Name of the column with features

required

Returns:

Type Description
DataFrame

pd.DataFrame: DataFrame with non-constant variance features.

Physicochemical Descriptors

cdr_bench.features.physchem.calculate_descriptors(mol)

Calculate six physicochemical properties: HBD, HBA, LogP, MW, TPSA, and RTB.

Parameters:

Name Type Description Default
mol Mol

RDKit molecule object.

required

Returns:

Type Description
list[float | None]

List[Optional[float]]: List of calculated properties or None for invalid molecules.

ChemDist GNN Embeddings

cdr_bench.features.chemdist_features.load_model(config)

Loads and initializes the model with the specified parameters from the configuration.

Parameters:

Name Type Description Default
config Dict[str, Any]

Dictionary with model configuration, including model path and parameters.

required

Returns:

Type Description
Module

torch.nn.Module: The initialized and loaded model, ready for evaluation.

cdr_bench.features.chemdist_features.generate_embeddings(df, model, node_featurizer, edge_featurizer)
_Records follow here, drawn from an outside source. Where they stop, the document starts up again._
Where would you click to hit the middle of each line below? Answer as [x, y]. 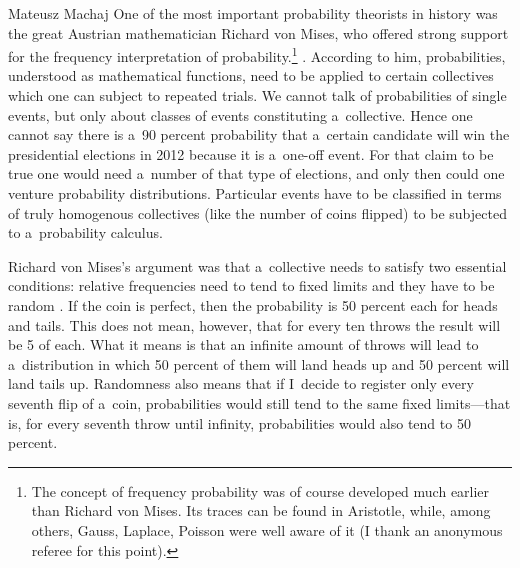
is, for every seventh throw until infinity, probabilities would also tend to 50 [239, 422]
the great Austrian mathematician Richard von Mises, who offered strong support [258, 32]
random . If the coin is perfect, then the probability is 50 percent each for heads [253, 304]
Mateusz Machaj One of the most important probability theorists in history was [253, 13]
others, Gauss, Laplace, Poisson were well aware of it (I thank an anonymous [267, 529]
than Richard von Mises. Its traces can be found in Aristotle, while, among [261, 510]
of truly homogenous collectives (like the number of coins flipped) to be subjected [257, 212]
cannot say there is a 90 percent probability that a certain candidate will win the [259, 134]

Generates graph-based embeddings for molecules in the DataFrame, stores them in a new column, and removes rows with NaN embeddings.

Parameters:

Name Type Description Default
df DataFrame

DataFrame containing a 'smi' column with SMILES strings.

required
model Module

Pre-trained model to generate embeddings.

required
node_featurizer CanonicalAtomFeaturizer

Featurizer for atoms in the molecular graph.

required
edge_featurizer CanonicalBondFeaturizer

Featurizer for bonds in the molecular graph.

required

Returns:

Type Description
DataFrame

pd.DataFrame: Updated DataFrame with a new 'embed' column containing embeddings, and rows with NaN values in the 'embed' column removed.